Then everything turned around very seriously. Down 51-30 with 6:30 remaining in the second quarter, the Wolves closed the half on a 22-5 run to cut the deficit to a mere four points. They then tied it less than five minutes into the third, took their first lead shortly thereafter, and kept the Bulls at bay in the fourth quarter on their way to a 99-94 win. The comeback from 21 points down is the biggest in the NBA this season and the most impressive win for the 7-18 Wolves so far this season.

What do you say, Tom?

The Bulls were arguably just as responsible for the result as were the Tiimberwolves. Chicago followed their dominant first quarter by scoring fewer than 20 points in each of the last three, a stretch that can be blamed on much more than improved defense from Minnesota. The Bulls got increasingly frustrated, as well, culminating in the ejection of Dwyane Wade for arguing a non-call with 14 seconds left in regulation:


At the same time, the Wolves looked like a stereotypically never-say-die Thibodeau team. A squad that has struggled mightily in the third quarter of games all season kept the comeback going and managed to exert control of the contest in a tough environment. For that matter, they did it without a terrific offensive game from star center Karl-Anthony Towns (16 points on 6-of-21 FG). The damage came largely from wings Andrew Wiggins (23 points on 8-of-17 FG) and Zach LaVine (24 on 10-of-18 FG).
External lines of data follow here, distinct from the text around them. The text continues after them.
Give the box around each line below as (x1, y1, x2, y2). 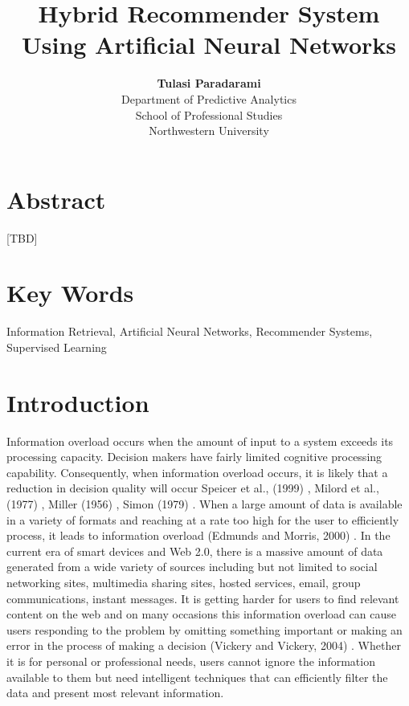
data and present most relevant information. (6, 684, 224, 701)
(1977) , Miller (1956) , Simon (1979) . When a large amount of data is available (6, 496, 403, 512)
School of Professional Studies (135, 106, 283, 123)
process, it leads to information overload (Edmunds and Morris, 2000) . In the (6, 527, 391, 544)
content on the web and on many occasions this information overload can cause (6, 606, 396, 622)
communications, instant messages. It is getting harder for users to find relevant (6, 590, 399, 606)
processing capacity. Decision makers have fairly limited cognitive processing (6, 448, 382, 465)
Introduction (6, 386, 149, 418)
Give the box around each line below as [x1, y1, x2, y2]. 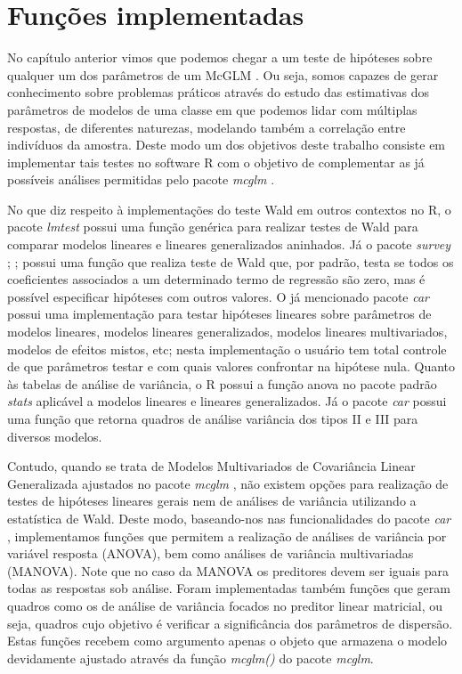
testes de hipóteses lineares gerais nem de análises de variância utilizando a [7, 491, 417, 510]
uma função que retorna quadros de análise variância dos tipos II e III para [7, 410, 418, 427]
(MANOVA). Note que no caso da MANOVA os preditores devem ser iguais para [7, 561, 449, 580]
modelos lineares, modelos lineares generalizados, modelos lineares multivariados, [7, 322, 448, 341]
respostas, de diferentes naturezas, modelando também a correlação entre [7, 118, 406, 136]
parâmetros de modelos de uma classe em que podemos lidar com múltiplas [7, 100, 417, 118]
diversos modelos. [7, 426, 102, 445]
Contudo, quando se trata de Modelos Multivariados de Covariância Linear [7, 457, 416, 475]
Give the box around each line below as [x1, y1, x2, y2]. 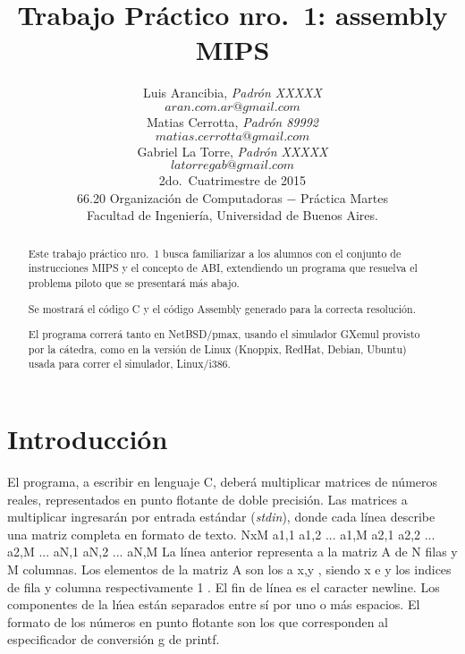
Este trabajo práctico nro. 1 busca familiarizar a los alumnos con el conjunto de [28, 245, 402, 260]
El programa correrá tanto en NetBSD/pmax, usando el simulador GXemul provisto [28, 327, 420, 342]
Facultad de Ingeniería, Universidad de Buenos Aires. [87, 206, 378, 225]
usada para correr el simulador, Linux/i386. [28, 356, 231, 371]
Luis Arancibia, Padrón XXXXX [143, 83, 322, 102]
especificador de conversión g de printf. [7, 630, 220, 649]
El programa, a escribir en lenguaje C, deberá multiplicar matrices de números [7, 471, 438, 490]
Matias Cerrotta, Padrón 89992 [147, 112, 318, 131]
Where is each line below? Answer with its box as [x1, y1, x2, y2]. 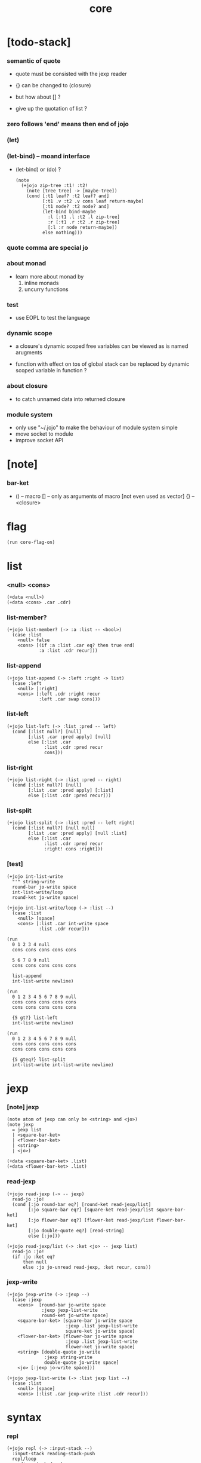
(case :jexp [12, 1296, 42, 1303]
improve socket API [15, 437, 64, 444]
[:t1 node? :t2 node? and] [42, 203, 110, 209]
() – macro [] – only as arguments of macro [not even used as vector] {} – [15, 492, 195, 500]
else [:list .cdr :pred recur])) [28, 792, 112, 799]
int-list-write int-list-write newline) [12, 1061, 114, 1068]
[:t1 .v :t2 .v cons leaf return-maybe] [42, 198, 144, 204]
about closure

The Wolves are still 2-8 in their last 10 contests and owners of the second-worst record in the West, but this is the kind of win that can be built upon. The talent of these players has never been up for debate. Instead, they have to show to the league and themselves that they are capable of toughing out wins when the opponent does not lie down. It’s a work in progress, to be sure.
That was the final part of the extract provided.